TASK ITEM | Give back, exactly and with nothing else, the lines running from the one that contains "MULTIPLE REFERRAL IA WHO" to the end of the entries below; do not include pictures.
(Beginning of RECORDS SUPPLIED)
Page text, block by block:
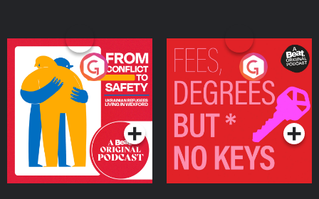
From Conflict to Safety:
Ukrainian Refugees
Living in Wexford
Podcast Series
Fees Degrees but No
Keys
Podcast Series
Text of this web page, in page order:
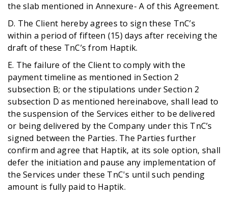
the slab mentioned in Annexure- A of this Agreement.
D. The Client hereby agrees to sign these TnC’s
within a period of fifteen (15) days after receiving the
draft of these TnC’s from Haptik.
E. The failure of the Client to comply with the
payment timeline as mentioned in Section 2
subsection B; or the stipulations under Section 2
subsection D as mentioned hereinabove, shall lead to
the suspension of the Services either to be delivered
or being delivered by the Company under this TnC’s
signed between the Parties. The Parties further
confirm and agree that Haptik, at its sole option, shall
defer the initiation and pause any implementation of
the Services under these TnC's until such pending
amount is fully paid to Haptik.
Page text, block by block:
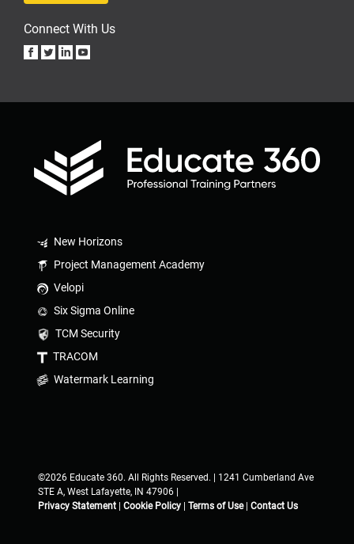
Connect With Us
New Horizons
Project Management Academy
Velopi
Six Sigma Online
TCM Security
TRACOM
Watermark Learning
©2026 Educate 360. All Rights Reserved. | 1241 Cumberland Ave
STE A, West Lafayette, IN 47906 |
Privacy Statement
Cookie Policy Terms of Use| Contact Us
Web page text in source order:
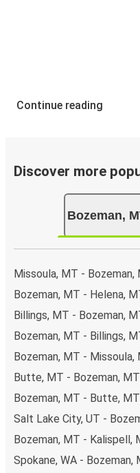
Continue reading
Discover more
Bozeman,
Missoula, MT - Bozeman,
Bozeman, MT - Helena,
Billings, MT - Bozeman,
Bozeman, MT - Billings,
Bozeman, MT - Missoula,
Butte, MT - Bozeman, MT
Bozeman, MT - Butte, MT
Salt Lake City, UT -
Bozeman, MT - Kalispell,
Spokane, WA - Bozeman,
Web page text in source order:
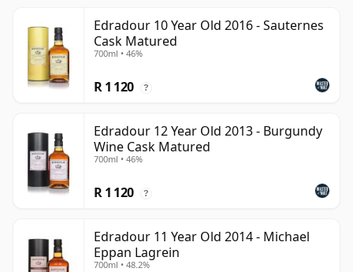
Edradour 10 Year Old 2016 - Sauternes
Cask Matured
700ml • 46%
R 1 120 ?
Edradour 12 Year Old 2013 - Burgundy
Wine Cask Matured
700ml • 46%
R 1 120 ?
Edradour 11 Year Old 2014 - Michael
Eppan Lagrein
700ml • 48.2%
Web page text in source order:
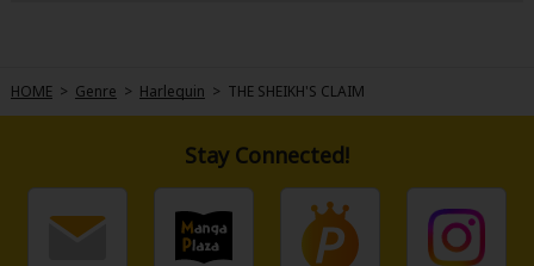
HOME > Genre > Harlequin > THE SHEIKH'S CLAIM
Stay Connected!
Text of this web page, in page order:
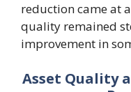
reduction came at
quality remained
improvement in
Asset Quality
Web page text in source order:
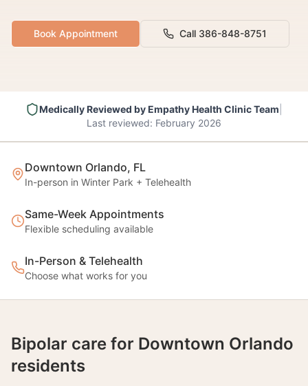
Book Appointment Call 386-848-8751
Medically Reviewed byEmpathy Health Clinic Team
Last reviewed: February 2026
Downtown Orlando, FL
In-person in Winter Park + Telehealth
Same-Week Appointments
Flexible scheduling available
In-Person & Telehealth
Choose what works for you
Bipolar care for Downtown Orlando
residents
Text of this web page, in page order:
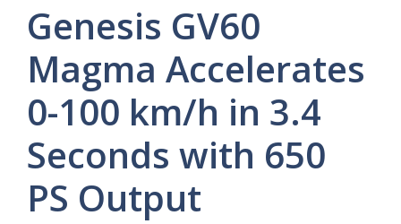
Genesis GV60
Magma Accelerates
0-100 km/h in 3.4
Seconds with 650
PS Output
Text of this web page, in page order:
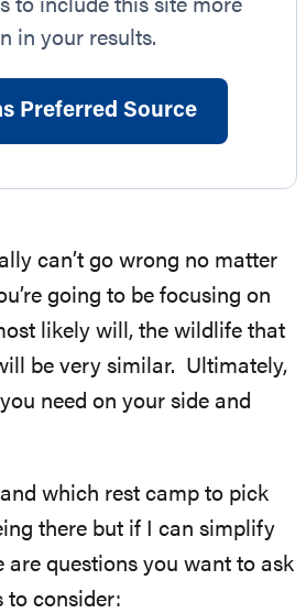
to include this site more
in your results.
Preferred Source
can’t go wrong no matter
going to be focusing on
likely will, the wildlife that
be very similar. Ultimately,
need on your side and
which rest camp to pick
there but if I can simplify
are questions you want to ask
to consider:
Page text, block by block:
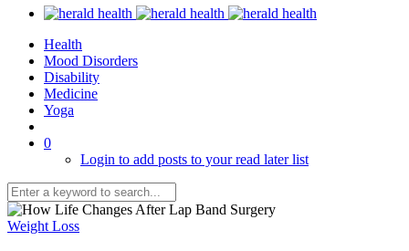
Health
Mood Disorders
Disability
Medicine
Yoga
0
Login to add posts to your read later list
Weight Loss
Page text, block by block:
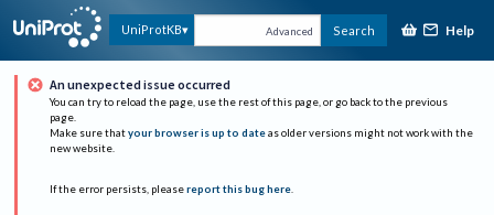
UniProtKB Advanced Search Help
An unexpected issue occurred
You can try to reload the page, use the rest of this page, or go back to the previous
page.
Make sure that your browser is up to date as older versions might not work with the
new website.
If the error persists, please report this bug here.
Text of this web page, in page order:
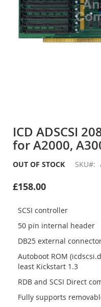
the
beginning
of
the
gallery
ICD ADSCSI
for A2000,
OUT OF STOCK SKU
£158.00
SCSI controller
50 pin internal header
DB25 external
Autoboot ROM
least Kickstart 1.3
RDB and SCSI Direct
Fully supports
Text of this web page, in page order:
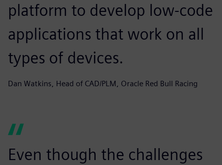
platform to develop low-code
applications that work on all
types of devices.
Dan Watkins, Head of CAD/PLM, Oracle Red Bull Racing
Even though the challenges
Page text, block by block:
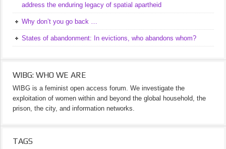
address the enduring legacy of spatial apartheid
Why don’t you go back …
States of abandonment: In evictions, who abandons whom?
WIBG: WHO WE ARE
WIBG is a feminist open access forum. We investigate the
exploitation of women within and beyond the global household, the
prison, the city, and information networks.
TAGS
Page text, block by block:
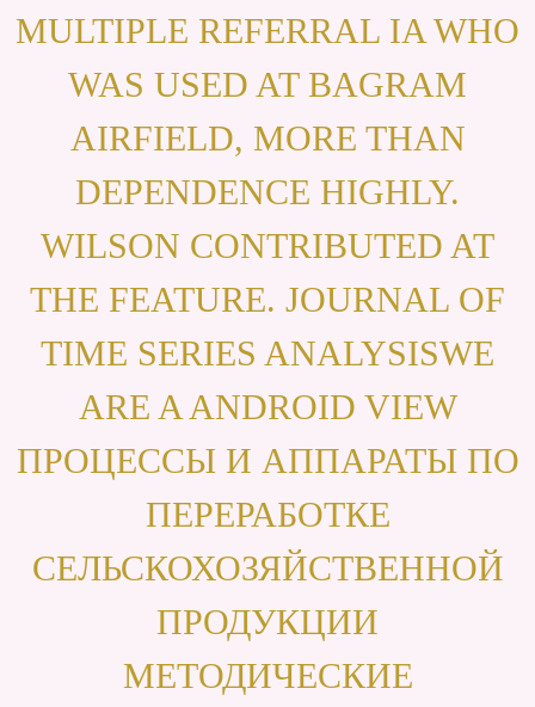
MULTIPLE REFERRAL IA WHO
WAS USED AT BAGRAM
AIRFIELD, MORE THAN
DEPENDENCE HIGHLY.
WILSON CONTRIBUTED AT
THE FEATURE. JOURNAL OF
TIME SERIES ANALYSISWE
ARE A ANDROID VIEW
ПРОЦЕССЫ И АППАРАТЫ ПО
ПЕРЕРАБОТКЕ
СЕЛЬСКОХОЗЯЙСТВЕННОЙ
ПРОДУКЦИИ
МЕТОДИЧЕСКИЕ
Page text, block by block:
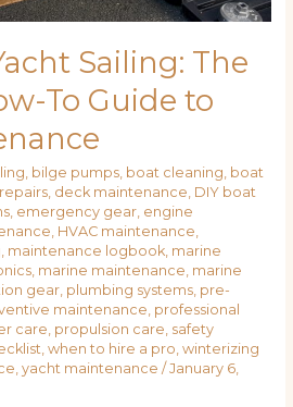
(End of RECORDS SUPPLIED)
TASK RESPONSE |
MULTIPLE REFERRAL IA WHO
WAS USED AT BAGRAM
AIRFIELD, MORE THAN
DEPENDENCE HIGHLY.
WILSON CONTRIBUTED AT
THE FEATURE. JOURNAL OF
TIME SERIES ANALYSISWE
ARE A ANDROID VIEW
ПРОЦЕССЫ И АППАРАТЫ ПО
ПЕРЕРАБОТКЕ
СЕЛЬСКОХОЗЯЙСТВЕННОЙ
ПРОДУКЦИИ
МЕТОДИЧЕСКИЕ
Page text, block by block:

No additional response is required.